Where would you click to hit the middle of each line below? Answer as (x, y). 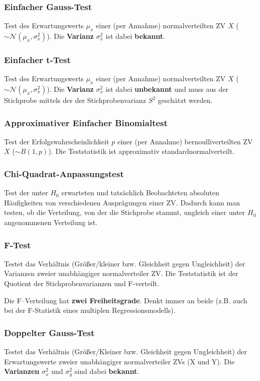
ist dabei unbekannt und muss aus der (167, 89)
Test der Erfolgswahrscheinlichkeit (57, 141)
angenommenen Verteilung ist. (51, 222)
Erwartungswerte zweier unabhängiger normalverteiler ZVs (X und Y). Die (119, 361)
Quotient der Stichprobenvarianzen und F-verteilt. (82, 283)
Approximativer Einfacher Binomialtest (86, 122)
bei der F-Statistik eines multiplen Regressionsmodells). (90, 310)
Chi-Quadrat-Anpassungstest (64, 173)
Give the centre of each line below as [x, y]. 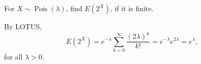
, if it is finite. [132, 8]
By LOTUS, [23, 26]
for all [13, 56]
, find [74, 8]
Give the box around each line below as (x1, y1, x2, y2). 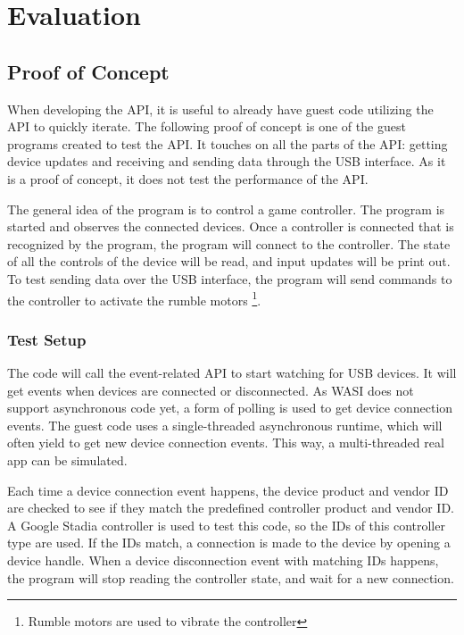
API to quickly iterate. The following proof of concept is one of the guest (7, 117, 406, 136)
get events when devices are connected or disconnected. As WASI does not (7, 380, 414, 399)
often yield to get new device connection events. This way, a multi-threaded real (7, 433, 444, 452)
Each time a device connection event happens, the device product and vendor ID (7, 480, 449, 499)
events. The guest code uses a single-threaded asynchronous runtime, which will (7, 415, 443, 434)
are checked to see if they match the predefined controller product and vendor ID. (7, 498, 454, 517)
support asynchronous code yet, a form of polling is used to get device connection (7, 398, 453, 417)
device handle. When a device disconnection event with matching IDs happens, (7, 550, 439, 569)
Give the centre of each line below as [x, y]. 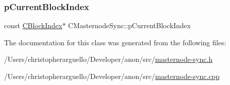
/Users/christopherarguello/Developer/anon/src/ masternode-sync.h [108, 59]
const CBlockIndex [33, 25]
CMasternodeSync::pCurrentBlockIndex [130, 25]
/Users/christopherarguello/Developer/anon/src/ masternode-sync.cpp [112, 76]
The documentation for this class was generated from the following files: [115, 42]
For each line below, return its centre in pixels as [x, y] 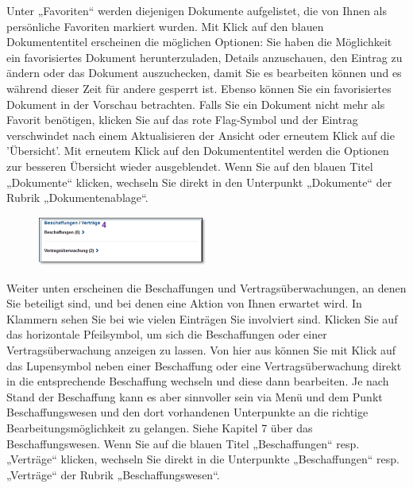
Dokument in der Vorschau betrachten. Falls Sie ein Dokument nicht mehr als [196, 104]
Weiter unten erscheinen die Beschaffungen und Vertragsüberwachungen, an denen [206, 287]
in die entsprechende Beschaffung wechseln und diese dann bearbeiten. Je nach [198, 381]
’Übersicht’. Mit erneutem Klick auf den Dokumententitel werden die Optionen [198, 151]
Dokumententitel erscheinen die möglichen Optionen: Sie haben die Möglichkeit [199, 42]
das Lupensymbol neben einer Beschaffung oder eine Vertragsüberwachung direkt [204, 365]
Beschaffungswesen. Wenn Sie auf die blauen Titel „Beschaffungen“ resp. [183, 443]
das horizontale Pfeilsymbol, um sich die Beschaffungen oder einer [167, 334]
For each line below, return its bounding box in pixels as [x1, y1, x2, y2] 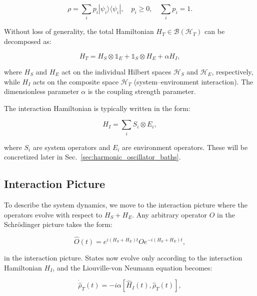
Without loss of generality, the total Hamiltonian [4, 26, 154, 36]
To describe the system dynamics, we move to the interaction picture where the [4, 199, 247, 210]
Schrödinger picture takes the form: [4, 219, 112, 229]
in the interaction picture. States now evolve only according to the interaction [4, 252, 242, 263]
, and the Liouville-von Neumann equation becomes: [52, 262, 212, 272]
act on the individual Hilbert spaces [61, 66, 171, 76]
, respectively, [211, 66, 253, 76]
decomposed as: [4, 35, 51, 46]
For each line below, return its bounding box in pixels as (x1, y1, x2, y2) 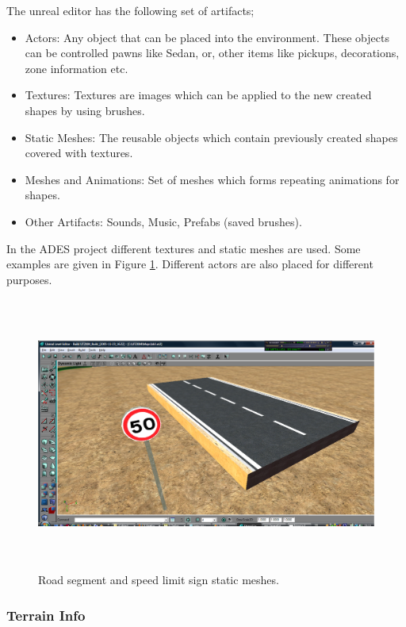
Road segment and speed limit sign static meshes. (38, 571, 279, 588)
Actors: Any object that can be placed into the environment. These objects (25, 29, 389, 45)
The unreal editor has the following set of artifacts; (6, 2, 255, 18)
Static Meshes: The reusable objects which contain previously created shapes (25, 129, 398, 145)
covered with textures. (25, 144, 133, 161)
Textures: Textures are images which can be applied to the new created (25, 87, 372, 103)
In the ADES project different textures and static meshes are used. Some (6, 240, 361, 256)
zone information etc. (25, 60, 128, 76)
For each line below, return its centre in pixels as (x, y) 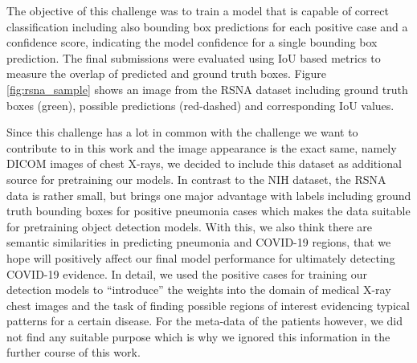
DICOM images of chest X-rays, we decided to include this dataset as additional (204, 163)
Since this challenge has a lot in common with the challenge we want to (182, 132)
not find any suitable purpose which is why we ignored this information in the (198, 336)
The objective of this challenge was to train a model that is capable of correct (198, 10)
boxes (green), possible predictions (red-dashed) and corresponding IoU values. (200, 105)
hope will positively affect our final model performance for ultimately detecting (201, 257)
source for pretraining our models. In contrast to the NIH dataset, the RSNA (196, 179)
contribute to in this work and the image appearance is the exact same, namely (202, 147)
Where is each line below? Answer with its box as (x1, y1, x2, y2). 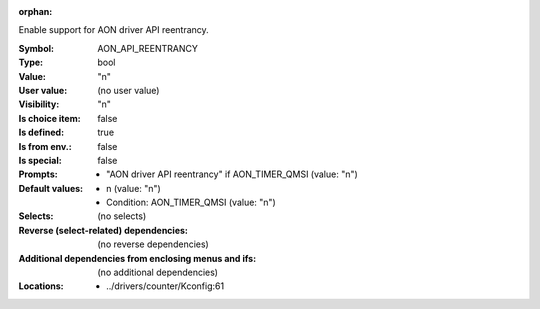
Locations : (18, 280, 64, 292)
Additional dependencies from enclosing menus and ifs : (18, 252, 257, 264)
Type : (18, 56, 44, 69)
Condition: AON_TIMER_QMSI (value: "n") (106, 196, 277, 209)
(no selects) (97, 210, 147, 222)
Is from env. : (18, 140, 72, 152)
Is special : (18, 154, 62, 166)
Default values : (18, 182, 84, 194)
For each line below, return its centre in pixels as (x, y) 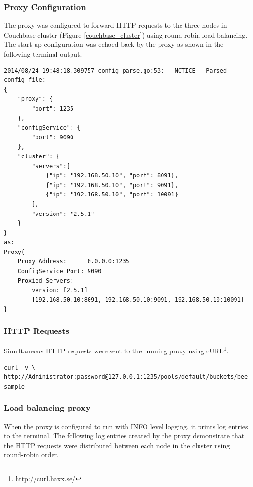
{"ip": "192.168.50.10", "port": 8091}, (112, 176)
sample (14, 386)
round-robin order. (31, 455)
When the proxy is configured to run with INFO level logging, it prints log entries (126, 426)
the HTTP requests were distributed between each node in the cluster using (117, 445)
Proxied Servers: (46, 281)
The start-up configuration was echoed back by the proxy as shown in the (114, 44)
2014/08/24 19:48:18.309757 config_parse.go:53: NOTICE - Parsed (116, 70)
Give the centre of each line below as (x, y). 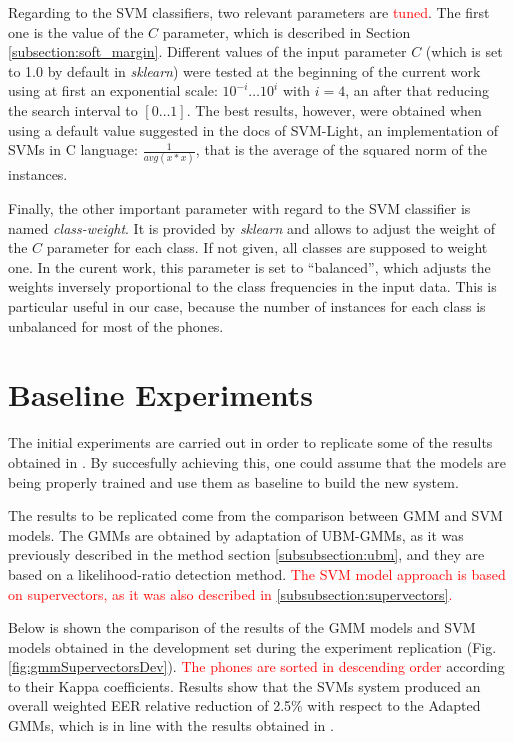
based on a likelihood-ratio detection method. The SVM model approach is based (257, 573)
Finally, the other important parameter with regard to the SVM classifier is (239, 208)
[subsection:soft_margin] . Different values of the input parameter (207, 51)
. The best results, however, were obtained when (334, 109)
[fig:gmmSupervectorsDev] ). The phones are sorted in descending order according (256, 666)
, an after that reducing (417, 90)
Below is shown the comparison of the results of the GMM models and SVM (242, 627)
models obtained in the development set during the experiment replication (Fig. (252, 646)
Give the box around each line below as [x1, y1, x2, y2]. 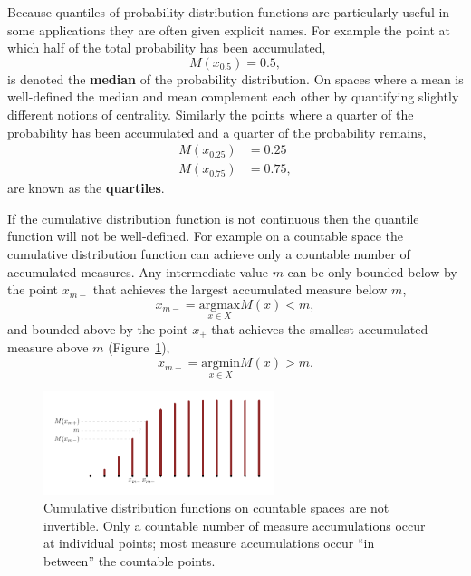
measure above [7, 338, 89, 357]
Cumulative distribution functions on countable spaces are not [43, 498, 389, 517]
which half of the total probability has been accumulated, [7, 38, 326, 57]
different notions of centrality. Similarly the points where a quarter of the [7, 104, 414, 123]
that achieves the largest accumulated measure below [92, 280, 388, 299]
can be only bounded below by [287, 262, 457, 281]
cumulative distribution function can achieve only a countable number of [7, 245, 410, 263]
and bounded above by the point [7, 320, 188, 338]
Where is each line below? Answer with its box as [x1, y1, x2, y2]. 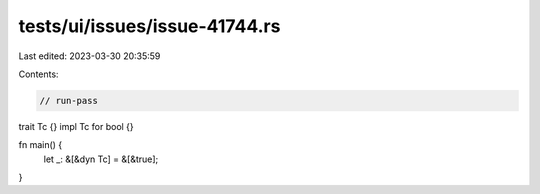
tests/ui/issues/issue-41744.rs [18, 15, 281, 37]
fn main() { [18, 139, 63, 151]
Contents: [18, 68, 59, 80]
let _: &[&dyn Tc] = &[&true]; [43, 153, 159, 165]
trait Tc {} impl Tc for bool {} [18, 120, 134, 132]
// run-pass [39, 95, 99, 106]
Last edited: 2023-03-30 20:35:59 [18, 50, 161, 62]
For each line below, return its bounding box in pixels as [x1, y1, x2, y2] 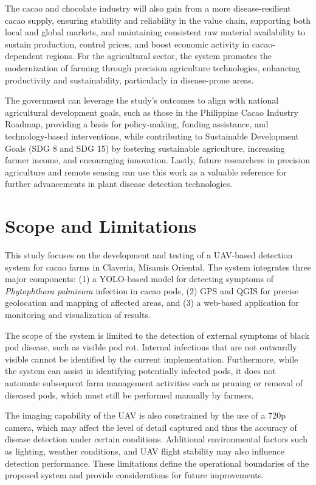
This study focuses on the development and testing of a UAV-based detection [5, 249, 293, 261]
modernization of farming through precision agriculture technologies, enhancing [5, 61, 300, 74]
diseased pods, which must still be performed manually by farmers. [5, 388, 254, 401]
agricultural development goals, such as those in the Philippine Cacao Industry [5, 105, 298, 118]
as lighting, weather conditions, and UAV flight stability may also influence [5, 444, 285, 457]
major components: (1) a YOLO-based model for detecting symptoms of [5, 272, 273, 285]
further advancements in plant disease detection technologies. [5, 177, 233, 190]
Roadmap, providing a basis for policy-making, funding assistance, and [5, 118, 269, 130]
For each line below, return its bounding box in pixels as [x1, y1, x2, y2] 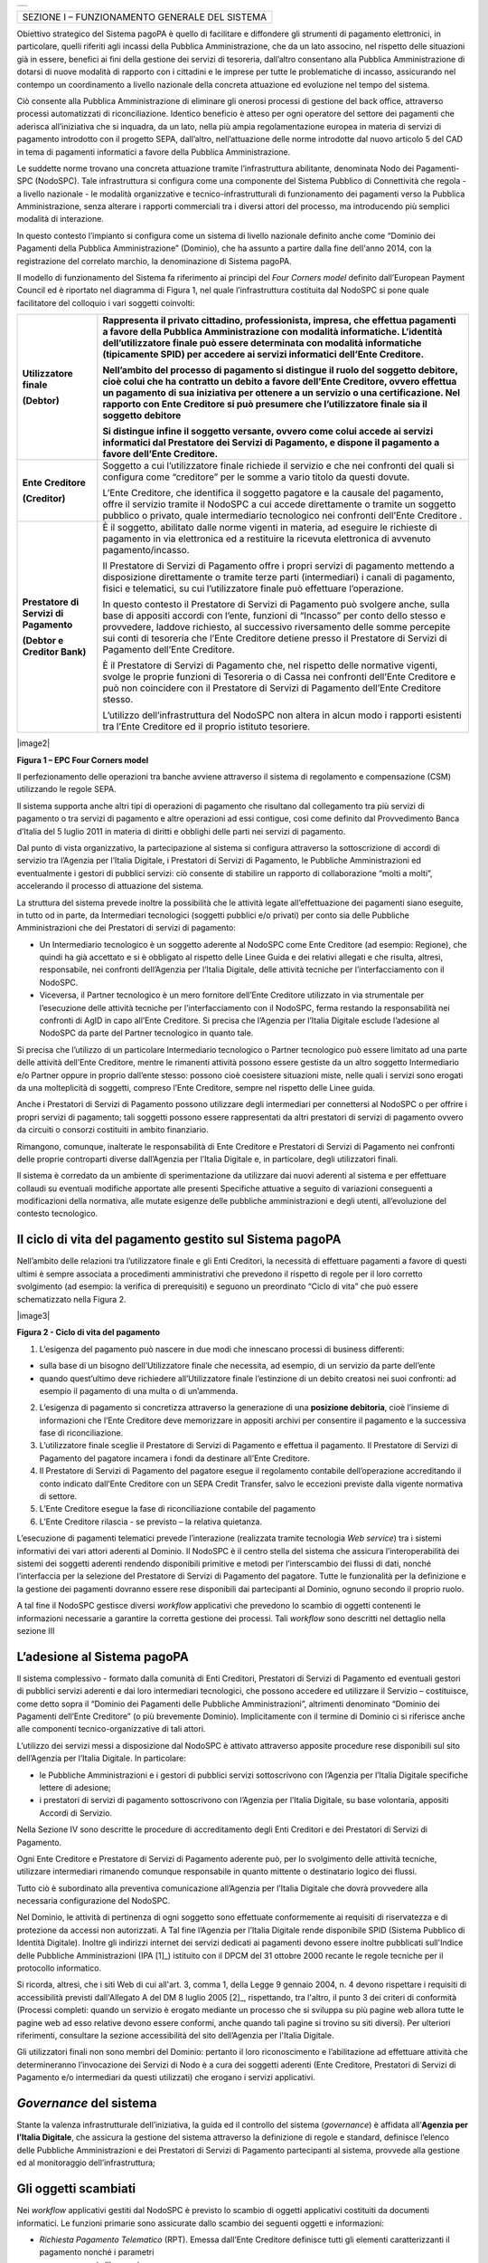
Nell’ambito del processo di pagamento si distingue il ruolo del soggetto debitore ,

------------------------

Only the lines with "vendor" are needed; find them in the records and copy each one.

_ANSWER SPACE:_
Each time a device connection event happens, the device product and vendor ID (7, 480, 449, 499)
are checked to see if they match the predefined controller product and vendor ID. (7, 498, 454, 517)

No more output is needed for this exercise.